Would you return every line of the listing below that has "Gehminuten" in it?

- Entries provided:

——————

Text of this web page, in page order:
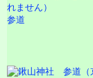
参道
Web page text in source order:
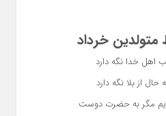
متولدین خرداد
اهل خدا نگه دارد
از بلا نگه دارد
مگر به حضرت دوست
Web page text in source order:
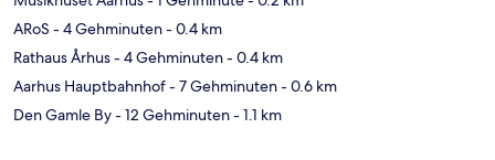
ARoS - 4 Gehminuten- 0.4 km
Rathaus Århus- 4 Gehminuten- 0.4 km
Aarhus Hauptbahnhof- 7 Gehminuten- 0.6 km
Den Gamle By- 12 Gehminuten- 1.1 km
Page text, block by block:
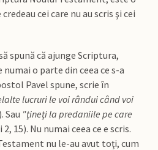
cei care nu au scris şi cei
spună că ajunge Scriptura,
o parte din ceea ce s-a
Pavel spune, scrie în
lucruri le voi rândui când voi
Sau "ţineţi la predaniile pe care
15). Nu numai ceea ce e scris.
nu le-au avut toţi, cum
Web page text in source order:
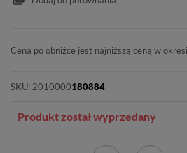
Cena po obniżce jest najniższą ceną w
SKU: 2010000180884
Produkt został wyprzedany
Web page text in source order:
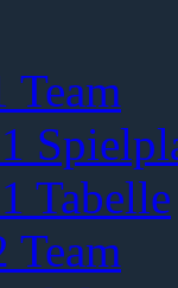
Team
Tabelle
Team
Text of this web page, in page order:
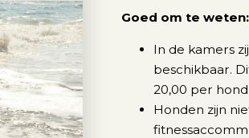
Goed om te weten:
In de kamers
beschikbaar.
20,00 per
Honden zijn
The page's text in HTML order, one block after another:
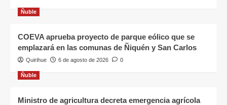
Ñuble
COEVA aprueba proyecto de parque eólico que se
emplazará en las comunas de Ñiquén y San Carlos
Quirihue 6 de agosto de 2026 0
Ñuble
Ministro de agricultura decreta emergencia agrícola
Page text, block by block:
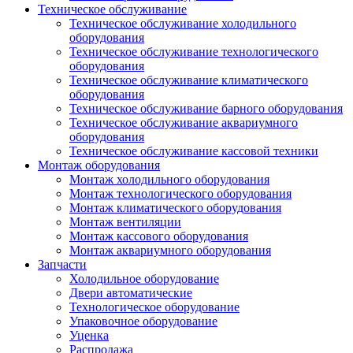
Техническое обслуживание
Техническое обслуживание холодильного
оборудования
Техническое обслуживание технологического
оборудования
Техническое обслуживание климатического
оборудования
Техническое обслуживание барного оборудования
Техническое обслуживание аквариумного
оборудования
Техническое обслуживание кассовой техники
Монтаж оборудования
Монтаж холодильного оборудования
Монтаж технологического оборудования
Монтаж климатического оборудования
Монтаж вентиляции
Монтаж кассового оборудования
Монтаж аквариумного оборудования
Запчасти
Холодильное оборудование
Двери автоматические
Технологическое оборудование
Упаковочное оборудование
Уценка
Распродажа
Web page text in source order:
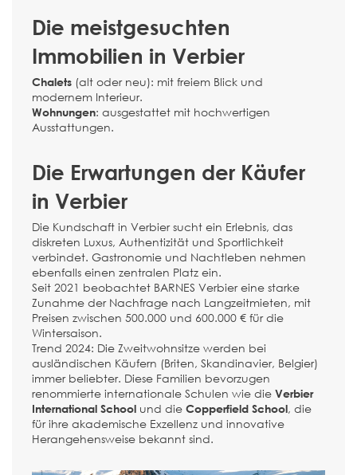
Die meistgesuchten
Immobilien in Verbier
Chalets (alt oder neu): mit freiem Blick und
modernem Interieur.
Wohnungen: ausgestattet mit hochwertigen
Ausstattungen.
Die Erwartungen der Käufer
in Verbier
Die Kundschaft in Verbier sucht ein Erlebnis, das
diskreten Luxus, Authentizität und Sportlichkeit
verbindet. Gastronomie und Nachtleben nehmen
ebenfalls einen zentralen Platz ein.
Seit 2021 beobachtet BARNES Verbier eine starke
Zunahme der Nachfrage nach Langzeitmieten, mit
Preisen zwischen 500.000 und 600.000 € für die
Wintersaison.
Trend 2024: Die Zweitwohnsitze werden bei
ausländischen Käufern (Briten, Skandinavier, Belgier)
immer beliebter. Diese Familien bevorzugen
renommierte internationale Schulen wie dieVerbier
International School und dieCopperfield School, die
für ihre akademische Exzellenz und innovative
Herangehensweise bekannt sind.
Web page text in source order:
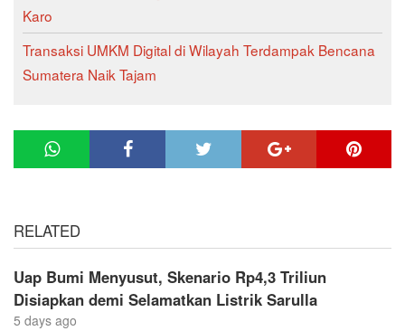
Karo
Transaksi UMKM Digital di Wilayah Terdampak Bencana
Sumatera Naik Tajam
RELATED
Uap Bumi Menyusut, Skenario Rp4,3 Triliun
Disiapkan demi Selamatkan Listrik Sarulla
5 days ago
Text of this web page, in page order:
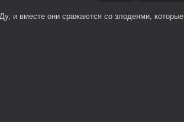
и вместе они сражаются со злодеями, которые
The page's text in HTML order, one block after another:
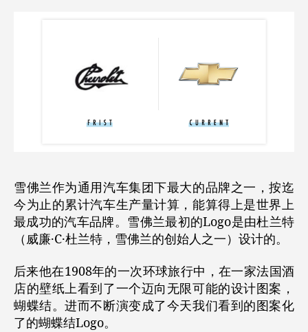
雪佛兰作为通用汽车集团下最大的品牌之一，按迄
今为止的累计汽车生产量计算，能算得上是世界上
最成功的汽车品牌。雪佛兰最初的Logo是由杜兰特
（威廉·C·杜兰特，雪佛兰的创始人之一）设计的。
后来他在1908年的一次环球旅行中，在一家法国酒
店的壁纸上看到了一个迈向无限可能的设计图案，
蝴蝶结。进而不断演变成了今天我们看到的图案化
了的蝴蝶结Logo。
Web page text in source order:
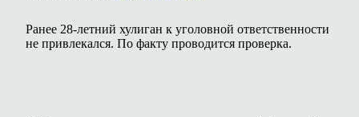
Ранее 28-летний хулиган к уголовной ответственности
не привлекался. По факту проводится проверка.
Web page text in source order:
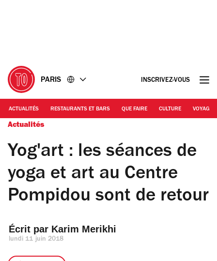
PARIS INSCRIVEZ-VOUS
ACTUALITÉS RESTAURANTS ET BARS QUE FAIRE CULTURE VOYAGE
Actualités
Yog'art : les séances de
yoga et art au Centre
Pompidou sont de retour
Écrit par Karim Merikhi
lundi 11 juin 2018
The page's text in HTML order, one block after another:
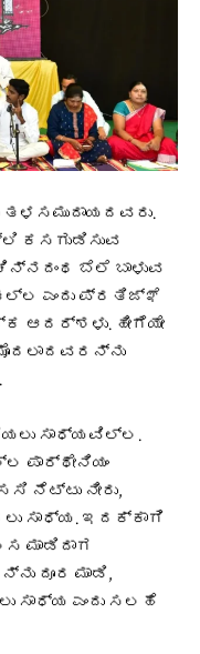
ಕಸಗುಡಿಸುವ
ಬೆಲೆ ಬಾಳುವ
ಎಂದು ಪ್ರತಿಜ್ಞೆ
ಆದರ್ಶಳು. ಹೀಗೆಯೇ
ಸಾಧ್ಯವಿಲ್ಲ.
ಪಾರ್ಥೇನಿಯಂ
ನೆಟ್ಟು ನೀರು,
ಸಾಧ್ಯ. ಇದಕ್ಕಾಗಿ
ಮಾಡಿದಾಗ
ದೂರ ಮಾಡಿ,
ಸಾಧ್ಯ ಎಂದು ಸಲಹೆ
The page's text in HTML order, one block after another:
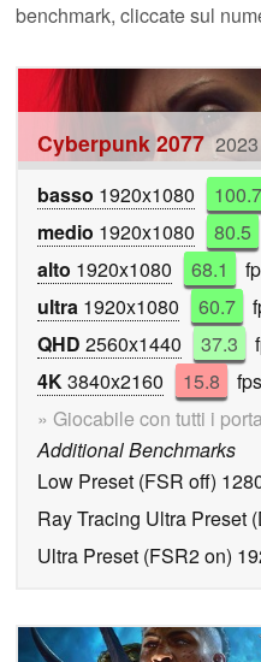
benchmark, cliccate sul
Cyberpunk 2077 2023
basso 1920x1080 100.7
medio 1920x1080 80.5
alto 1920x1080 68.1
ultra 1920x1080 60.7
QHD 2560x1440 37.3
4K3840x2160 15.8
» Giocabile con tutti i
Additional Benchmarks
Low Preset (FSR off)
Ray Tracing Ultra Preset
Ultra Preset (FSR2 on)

——————

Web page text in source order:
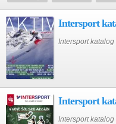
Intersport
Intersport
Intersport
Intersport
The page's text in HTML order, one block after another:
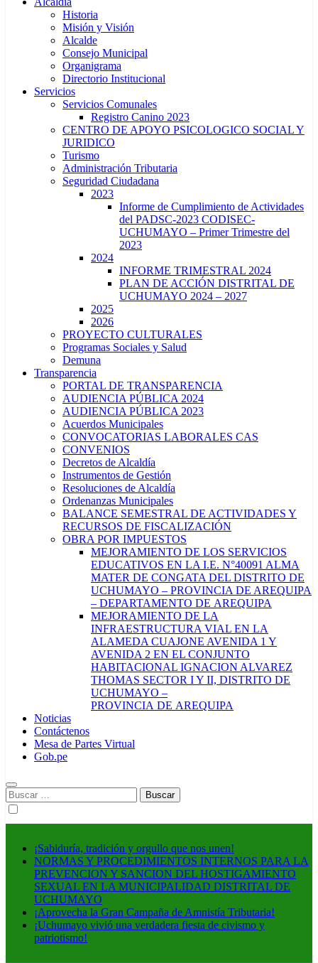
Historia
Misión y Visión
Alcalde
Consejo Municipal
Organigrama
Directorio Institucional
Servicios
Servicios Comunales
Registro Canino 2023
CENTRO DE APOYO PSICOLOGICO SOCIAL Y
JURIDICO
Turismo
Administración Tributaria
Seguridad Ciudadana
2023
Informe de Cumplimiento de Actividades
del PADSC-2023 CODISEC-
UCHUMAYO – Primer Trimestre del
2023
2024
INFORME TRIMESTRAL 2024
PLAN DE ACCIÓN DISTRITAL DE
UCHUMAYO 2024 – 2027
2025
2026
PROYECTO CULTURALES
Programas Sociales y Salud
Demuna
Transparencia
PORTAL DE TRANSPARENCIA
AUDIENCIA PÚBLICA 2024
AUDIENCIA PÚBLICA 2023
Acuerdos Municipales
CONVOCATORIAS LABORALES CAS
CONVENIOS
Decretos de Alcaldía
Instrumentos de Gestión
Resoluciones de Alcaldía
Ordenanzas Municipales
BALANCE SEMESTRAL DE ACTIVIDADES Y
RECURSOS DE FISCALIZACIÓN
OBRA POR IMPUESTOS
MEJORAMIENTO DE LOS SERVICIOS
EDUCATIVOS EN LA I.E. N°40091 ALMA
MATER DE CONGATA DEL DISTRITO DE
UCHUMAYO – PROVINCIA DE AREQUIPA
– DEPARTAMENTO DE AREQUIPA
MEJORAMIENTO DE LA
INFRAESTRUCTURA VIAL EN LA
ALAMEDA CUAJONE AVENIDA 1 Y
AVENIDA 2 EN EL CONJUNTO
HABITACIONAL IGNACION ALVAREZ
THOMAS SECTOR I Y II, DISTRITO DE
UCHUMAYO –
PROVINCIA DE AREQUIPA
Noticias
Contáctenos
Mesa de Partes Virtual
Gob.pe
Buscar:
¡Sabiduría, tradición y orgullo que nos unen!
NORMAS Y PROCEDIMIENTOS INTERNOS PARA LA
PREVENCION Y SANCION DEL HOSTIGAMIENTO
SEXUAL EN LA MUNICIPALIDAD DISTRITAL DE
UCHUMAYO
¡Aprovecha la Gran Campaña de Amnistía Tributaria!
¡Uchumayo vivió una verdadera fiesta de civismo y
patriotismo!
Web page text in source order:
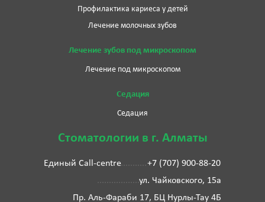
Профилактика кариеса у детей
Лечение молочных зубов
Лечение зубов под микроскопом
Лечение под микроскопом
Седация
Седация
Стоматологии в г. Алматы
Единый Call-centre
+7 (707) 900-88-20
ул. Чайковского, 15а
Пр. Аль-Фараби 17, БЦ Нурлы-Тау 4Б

——————

- Task output:
ARoS - 4 Gehminuten- 0.4 km
Rathaus Århus- 4 Gehminuten- 0.4 km
Aarhus Hauptbahnhof- 7 Gehminuten- 0.6 km
Den Gamle By- 12 Gehminuten- 1.1 km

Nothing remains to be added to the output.